Supplied entries:
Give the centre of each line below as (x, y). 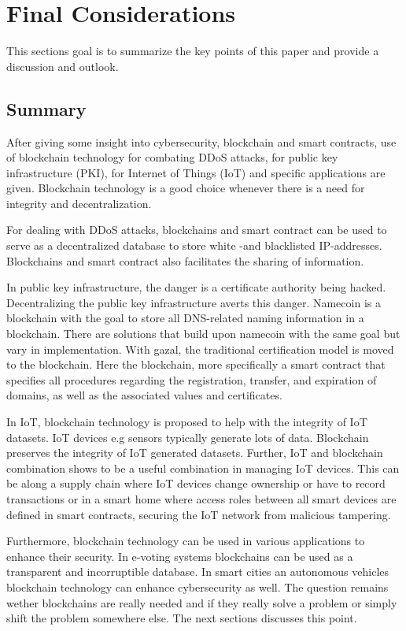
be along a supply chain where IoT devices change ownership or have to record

--

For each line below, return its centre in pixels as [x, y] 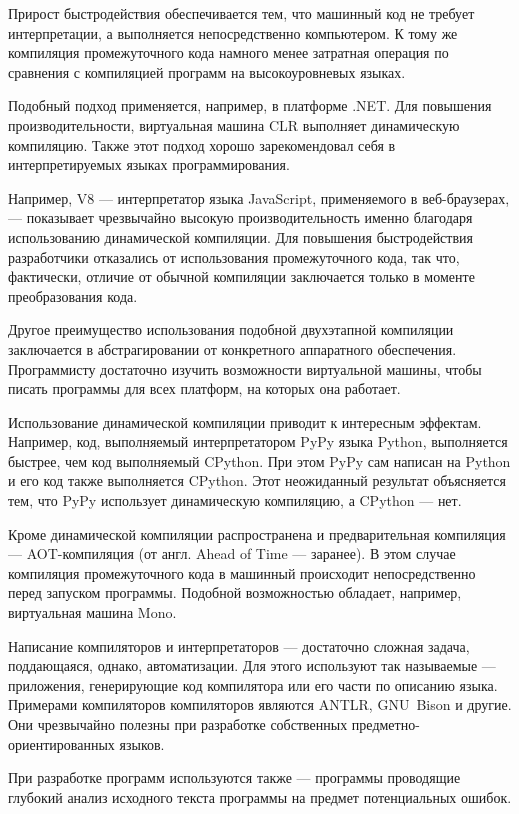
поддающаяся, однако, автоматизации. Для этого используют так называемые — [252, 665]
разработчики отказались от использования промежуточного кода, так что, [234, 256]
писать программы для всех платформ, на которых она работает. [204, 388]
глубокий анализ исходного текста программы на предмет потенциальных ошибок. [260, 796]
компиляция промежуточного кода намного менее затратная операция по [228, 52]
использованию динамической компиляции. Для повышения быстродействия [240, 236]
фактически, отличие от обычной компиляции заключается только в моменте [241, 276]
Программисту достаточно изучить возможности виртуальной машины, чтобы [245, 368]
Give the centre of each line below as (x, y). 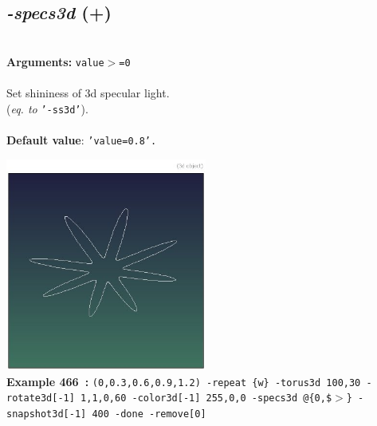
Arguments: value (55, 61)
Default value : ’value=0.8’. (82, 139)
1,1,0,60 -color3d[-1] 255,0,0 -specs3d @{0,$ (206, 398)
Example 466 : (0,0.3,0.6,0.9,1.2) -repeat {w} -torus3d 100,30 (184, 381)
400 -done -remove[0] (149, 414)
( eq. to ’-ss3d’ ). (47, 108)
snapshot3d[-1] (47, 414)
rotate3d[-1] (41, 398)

...

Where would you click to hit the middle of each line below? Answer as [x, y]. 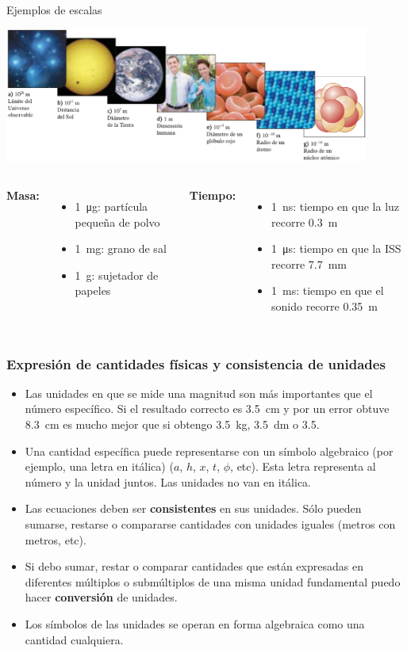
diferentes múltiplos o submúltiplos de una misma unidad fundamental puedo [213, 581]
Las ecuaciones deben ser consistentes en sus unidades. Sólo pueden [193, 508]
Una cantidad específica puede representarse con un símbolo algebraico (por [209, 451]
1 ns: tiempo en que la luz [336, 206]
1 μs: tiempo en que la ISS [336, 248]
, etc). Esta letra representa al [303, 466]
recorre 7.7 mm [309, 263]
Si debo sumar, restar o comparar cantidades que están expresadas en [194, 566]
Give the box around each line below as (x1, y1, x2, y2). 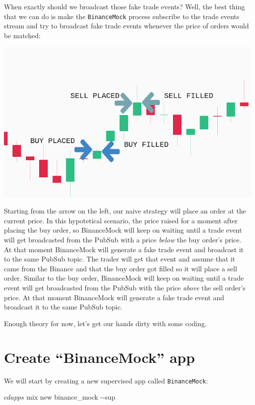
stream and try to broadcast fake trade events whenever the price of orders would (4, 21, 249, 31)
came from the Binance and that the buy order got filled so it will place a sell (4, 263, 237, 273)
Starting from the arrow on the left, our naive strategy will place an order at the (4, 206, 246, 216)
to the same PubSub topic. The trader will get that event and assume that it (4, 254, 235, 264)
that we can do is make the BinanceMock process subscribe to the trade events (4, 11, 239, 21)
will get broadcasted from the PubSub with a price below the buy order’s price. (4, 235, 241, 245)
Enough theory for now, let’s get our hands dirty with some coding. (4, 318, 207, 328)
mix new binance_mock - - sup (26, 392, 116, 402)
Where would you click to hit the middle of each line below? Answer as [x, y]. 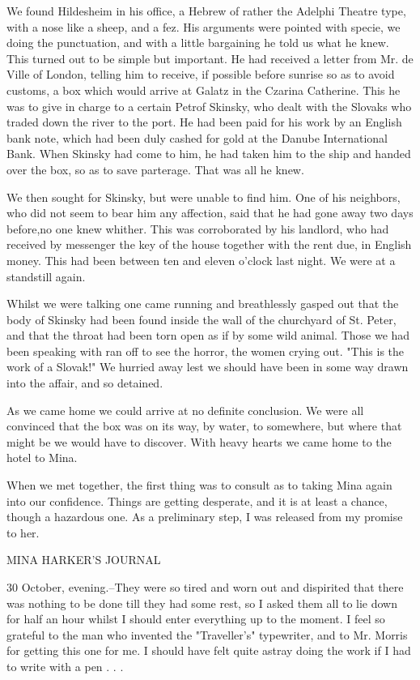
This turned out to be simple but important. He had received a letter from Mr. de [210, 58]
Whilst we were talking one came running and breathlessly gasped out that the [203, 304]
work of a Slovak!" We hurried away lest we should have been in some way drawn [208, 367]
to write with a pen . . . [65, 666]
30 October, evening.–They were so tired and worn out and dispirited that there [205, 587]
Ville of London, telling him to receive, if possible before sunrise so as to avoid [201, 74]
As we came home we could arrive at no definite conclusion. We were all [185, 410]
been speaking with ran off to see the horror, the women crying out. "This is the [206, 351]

What you should do: Starting with the line that holds "This turned out" and ending with the line that holds "to write with a pen . . . [65, 666]", retype every line in the data above exactly, and nothing else.

Solution to the exercise:
This turned out to be simple but important. He had received a letter from Mr. de [210, 58]
Whilst we were talking one came running and breathlessly gasped out that the [203, 304]
work of a Slovak!" We hurried away lest we should have been in some way drawn [208, 367]
to write with a pen . . . [65, 666]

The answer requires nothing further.